Their ideal "new" cat would be a friendly, middle aged rescue, a cat who just needs a nice, quiet indoor home with two senior humans spoiling them rotten. They really dont want to take on a special needs cat right now however, after dealing with the health issues of their recently passed, they need a break. Cats need regular medical treatment, thats fine, and if something comes up with new cat they will deal with it. But they just dont want to sign up for the challenges from day one.

Most likely due to covid, there are simply no cats. The local shelters and rescues get dozens of applications the first day new cats are posted, to the point where some aren't even advertising any more, they're just working through their weeks long wait list. My parents are slowly getting on all the wait lists, but this is nutty. They have gotten email auto-responders to their queries saying that they are not even taking any more applications until February for example.

My parents come from a time where all you had to do was meander around the neighbourhood looking for "free kittens" signs and bam, you had a new cat. Or even random cats meandering into your life and choosing you. Having to be on a wait list, send in long applications asking tons of personal questions, pass phone interviews, house checks (or covid-inspired virtual "send us a video of your house!" requests, which my parents are not technically savvy enough to do), and jump through all these hoops to get a "stray cat" is something they are having a very hard time accepting.

There might also be some age-discrimination at play; a new kitten is very likely to outlive my parents at this point. This isn't a problem - both myself and my brother have our own houses full of our own furrkids and would take on their cat as one of our own as needed, no problem. But they also don't want the exuberance and challenges of a kitten at this point in their lives anyway.

I've got a master list of all the rescues in a 4 hour radius (within Canada, we obviously cant cross the border), we're checking them daily, and my parents are applying and following up with phone calls for the ones they're interested in. Is there anything else we can do? I'm having a very hard time keeping them from "buying" a cat from a less-reputable pet store / kitten mill at this point, which is something I (and really them) do not agree with, but they really, really miss having a cat in their lives. Against my better judgement I've also scoured kijiji and facebook marketplace, but there's not much there anyway (except people trying to sell fancy purebred kittens)

Related - my parents are also not really open to the idea of fostering - most available foster situations today (there are not many given the above) have medical concerns, and they really dont want to risk getting attached to a cat and then having to give it back.
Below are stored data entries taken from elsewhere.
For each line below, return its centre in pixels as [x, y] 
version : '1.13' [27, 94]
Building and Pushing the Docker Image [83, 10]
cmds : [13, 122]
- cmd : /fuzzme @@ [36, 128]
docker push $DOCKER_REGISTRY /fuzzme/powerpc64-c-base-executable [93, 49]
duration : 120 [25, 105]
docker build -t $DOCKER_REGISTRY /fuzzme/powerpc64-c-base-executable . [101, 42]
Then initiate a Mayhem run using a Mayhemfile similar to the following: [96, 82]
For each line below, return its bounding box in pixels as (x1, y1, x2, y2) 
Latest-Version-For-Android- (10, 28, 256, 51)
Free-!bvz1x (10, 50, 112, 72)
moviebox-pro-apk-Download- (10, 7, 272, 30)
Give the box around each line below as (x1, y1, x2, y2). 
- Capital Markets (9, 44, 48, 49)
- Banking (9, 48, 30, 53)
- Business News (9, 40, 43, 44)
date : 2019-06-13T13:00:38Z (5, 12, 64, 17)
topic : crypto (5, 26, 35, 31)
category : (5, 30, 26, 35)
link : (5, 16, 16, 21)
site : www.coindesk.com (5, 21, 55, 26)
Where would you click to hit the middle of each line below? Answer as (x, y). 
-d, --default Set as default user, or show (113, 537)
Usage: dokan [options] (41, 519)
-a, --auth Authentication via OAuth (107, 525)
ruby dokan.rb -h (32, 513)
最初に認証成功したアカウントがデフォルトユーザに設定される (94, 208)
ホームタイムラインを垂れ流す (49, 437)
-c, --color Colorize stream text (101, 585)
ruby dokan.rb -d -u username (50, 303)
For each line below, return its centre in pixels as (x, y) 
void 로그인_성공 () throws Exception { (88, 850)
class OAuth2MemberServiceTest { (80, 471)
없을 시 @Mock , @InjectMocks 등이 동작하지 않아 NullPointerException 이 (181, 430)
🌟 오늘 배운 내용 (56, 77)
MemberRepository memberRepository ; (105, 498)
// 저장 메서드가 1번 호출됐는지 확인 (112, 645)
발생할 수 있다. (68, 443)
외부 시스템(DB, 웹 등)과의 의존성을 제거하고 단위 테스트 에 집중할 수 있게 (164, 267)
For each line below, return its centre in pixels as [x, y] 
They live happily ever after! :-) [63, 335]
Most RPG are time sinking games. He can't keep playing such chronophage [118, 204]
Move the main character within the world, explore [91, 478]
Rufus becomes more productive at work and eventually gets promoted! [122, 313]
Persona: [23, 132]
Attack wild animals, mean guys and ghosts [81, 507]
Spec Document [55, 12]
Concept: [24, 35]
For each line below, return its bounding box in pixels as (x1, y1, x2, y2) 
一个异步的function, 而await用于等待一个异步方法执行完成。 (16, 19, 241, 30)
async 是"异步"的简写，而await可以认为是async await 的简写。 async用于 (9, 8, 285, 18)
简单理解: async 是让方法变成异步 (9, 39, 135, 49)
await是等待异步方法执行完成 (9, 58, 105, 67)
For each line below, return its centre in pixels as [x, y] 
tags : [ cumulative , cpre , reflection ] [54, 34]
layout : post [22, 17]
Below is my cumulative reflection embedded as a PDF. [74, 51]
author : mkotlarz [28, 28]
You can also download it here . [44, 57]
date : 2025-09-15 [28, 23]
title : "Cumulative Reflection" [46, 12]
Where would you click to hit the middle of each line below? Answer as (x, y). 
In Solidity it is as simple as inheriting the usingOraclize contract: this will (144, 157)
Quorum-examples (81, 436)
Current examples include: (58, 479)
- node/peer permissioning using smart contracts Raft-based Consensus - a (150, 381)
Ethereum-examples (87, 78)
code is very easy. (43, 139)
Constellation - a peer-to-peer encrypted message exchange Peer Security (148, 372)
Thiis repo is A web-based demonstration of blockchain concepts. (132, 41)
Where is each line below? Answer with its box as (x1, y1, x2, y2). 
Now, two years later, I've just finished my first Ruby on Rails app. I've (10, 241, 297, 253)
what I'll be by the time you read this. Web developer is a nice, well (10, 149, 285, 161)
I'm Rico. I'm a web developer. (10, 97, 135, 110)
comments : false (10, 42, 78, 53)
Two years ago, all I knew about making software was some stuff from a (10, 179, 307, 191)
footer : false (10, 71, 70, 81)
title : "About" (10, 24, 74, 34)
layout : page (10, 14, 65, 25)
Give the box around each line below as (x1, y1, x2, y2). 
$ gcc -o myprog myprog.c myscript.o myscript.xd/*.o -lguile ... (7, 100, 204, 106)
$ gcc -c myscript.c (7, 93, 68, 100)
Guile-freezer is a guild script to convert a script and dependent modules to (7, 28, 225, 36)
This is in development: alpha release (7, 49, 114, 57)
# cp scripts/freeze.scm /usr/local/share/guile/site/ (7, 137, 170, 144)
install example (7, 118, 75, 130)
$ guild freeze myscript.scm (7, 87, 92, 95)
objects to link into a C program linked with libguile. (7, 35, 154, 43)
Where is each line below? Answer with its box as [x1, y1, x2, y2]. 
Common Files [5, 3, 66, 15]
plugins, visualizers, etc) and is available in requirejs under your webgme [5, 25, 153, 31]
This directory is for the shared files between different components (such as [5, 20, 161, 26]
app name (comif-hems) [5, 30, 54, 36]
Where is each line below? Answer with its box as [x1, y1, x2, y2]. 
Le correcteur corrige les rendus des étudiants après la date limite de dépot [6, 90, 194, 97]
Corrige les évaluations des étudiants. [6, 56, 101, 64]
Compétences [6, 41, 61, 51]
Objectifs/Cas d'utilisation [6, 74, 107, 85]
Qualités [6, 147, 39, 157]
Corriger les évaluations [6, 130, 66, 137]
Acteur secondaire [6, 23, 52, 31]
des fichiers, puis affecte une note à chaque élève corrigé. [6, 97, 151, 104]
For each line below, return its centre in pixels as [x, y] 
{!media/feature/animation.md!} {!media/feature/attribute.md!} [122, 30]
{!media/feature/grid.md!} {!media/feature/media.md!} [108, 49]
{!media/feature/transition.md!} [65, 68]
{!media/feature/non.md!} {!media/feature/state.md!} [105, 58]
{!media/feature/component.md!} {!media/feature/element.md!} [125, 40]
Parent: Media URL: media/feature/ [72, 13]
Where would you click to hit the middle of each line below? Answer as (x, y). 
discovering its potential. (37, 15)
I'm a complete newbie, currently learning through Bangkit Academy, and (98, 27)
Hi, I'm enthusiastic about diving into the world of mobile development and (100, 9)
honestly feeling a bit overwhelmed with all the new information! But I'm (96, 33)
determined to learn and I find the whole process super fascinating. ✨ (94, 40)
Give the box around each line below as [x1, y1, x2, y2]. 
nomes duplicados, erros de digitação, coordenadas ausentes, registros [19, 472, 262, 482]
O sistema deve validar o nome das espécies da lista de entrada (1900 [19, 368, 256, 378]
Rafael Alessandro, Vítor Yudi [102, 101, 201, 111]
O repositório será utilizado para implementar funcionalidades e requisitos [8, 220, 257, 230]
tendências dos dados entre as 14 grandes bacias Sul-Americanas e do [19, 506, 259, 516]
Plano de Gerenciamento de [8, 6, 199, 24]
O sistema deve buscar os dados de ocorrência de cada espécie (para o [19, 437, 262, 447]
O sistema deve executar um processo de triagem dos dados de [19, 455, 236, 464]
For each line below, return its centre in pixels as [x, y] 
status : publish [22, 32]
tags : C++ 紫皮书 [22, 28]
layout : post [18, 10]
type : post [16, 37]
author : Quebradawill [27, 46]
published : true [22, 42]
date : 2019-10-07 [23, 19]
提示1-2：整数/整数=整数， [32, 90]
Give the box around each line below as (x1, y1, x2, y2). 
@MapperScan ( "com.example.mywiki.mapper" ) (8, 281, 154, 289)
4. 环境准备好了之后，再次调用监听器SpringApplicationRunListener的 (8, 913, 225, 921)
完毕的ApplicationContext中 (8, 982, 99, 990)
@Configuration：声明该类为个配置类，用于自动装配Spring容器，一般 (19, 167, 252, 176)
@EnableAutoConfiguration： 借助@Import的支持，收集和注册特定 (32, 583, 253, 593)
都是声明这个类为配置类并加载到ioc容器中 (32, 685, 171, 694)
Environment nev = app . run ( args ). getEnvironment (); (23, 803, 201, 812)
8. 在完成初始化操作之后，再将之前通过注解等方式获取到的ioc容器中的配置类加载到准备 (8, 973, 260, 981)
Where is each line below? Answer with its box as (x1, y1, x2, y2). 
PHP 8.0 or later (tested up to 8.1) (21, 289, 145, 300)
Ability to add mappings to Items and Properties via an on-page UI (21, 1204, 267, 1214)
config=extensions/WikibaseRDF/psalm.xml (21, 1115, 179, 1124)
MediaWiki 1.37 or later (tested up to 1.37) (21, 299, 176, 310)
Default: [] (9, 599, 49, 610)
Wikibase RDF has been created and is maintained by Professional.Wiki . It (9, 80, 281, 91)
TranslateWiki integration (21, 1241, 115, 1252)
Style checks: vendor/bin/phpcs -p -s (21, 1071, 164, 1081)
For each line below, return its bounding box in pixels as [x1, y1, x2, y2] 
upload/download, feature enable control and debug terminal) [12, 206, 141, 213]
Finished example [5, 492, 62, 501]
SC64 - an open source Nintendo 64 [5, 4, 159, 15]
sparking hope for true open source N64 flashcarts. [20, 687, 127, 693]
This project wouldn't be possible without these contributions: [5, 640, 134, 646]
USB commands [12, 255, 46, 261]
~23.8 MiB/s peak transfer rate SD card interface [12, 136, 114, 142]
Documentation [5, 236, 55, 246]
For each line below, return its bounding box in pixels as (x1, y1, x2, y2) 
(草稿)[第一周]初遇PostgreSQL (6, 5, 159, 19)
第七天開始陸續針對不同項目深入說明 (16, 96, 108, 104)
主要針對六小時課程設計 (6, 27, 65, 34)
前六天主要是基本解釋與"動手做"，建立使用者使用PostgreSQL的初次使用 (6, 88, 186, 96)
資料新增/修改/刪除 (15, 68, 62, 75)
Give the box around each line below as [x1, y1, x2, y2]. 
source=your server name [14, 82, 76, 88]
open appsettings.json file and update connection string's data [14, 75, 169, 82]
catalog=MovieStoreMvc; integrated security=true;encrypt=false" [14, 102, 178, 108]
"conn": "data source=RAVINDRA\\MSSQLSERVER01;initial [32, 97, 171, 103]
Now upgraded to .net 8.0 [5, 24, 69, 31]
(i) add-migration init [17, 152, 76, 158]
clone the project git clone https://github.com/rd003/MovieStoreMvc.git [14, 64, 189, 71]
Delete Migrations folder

My current thought is spring is a couple months away, there has to be an uptick in availability soon. But waiting that long is breaking my mom's heart at this point.

Mefites - do you have any other ideas? How can I help fill the cat-shaped hole in their home and hearts in these covid times?
posted by cgg to Pets & Animals (15 answers total) 1 user marked this as a favorite
 
Call their vet and let the office know that they are looking for an adult cat. Sometimes families have to surrender cats when an owner dies or ends up needing to move to residential care. If the vet could keep their info on file it might be a huge relief to a family that needs to find a home for a cat they can’t care for.
posted by corey flood at 11:26 AM on January 16, 2021 [13 favorites]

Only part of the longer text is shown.